Asked whether he had any sympathy for the conscience of the medical practitioners or medical administrators for the Catholic church, Reggler said:
I have complete sympathy with individual doctors and nurses who do not wish, and cannot because of their faith, take part in medical assistance in dying. . . .
[The health authority] aren’t actually taking part in a procedure. It is simply allowing something to take place in a publicly funded institution.
Reggler was able to respond to a clip from Christopher De Bono of Providence Health Care, but no one from faith-based hospitals was interviewed.
The wrap-up interview involving host Gregor Craigie and series producer Janet Paetkau was instructive. Here is one portion:
Gregor Craigie: We heard about a few controversies in this series as well, the most significant being the access to assisted death in faith-based institutions. What did you take away from that issue?
Janet Paetkau: We heard from Providence Health that offering assisted death contravenes their ethics, and we heard from MAiD provider Dr. Reggler that he thinks this issue is going to court. The issue has been in the news again this week, in Ontario, after a court ruled that doctors who object to assisted dying on moral or religious grounds must provide a referral for patients. So Gregor, I think the attention, the debate around this issue, it’s only going to increase.
Health care in BC, some background
If the CBC isn’t interested in providing even-handed coverage, one will have to look elsewhere for the faith-based perspective. A good start would be Important history behind our health care (January 12) by Paul Schratz, who is editor of The B.C. Catholic and director of communications for the Archdiocese.
The illicit death at a Vancouver Jewish care home, prompting a statement last week from Archbishop Miller, raises important issues of religious freedom, but also the nature of health care in Canada.
A little history sheds some helpful light on both.
Back in 1858, the Sisters of Saint Ann arrived in B.C. from Quebec, ready to bring their teaching ministry to the new colony of Victoria.
No sooner had they arrived than they saw an equally urgent need for health care.

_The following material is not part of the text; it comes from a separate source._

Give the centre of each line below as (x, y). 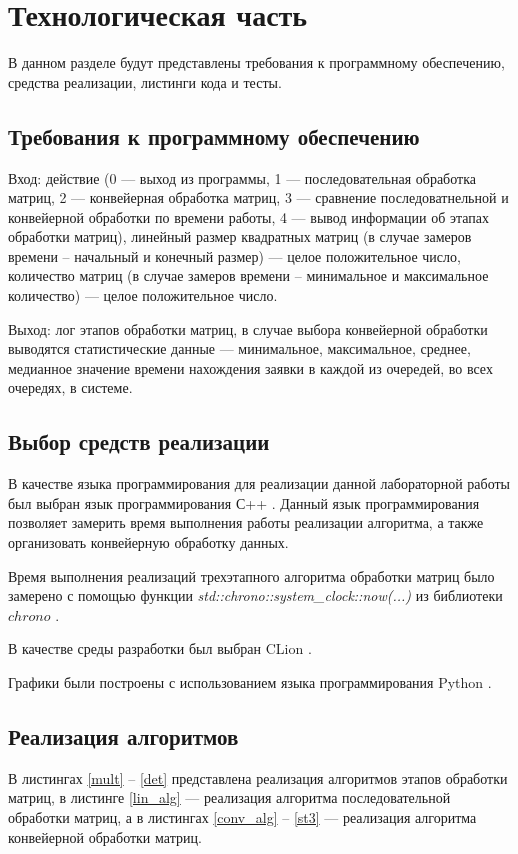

Working from a small log cabin near Beacon Hill Park, they began visiting and carrying for the poor, elderly, and sick and dying in their homes. They would even prepare the deceased for burial.
The sisters went on to establish St. Joseph’s Hospital, funded entirely by donations, and even launched a rudimentary health-insurance program that cost $1 a month and was open to all faiths and races.
That’s just one small part of one particular story of Catholic health care in Canada. There are countless others, because the history of Catholic hospitals is in many ways the history of health care in Canada. At one point there were hundreds of Catholic hospitals across the country – 17 of them in B.C. – started by religious congregations who dedicated their lives – literally – to caring for the sick and dying. Scores of them remain today.
Catholics don’t have a monopoly on compassion in health care. In B.C. there are more than 40 health-care facilities operated by 12 different religious denominations – Catholic, Baptist, Salvation Army, Jewish, and more.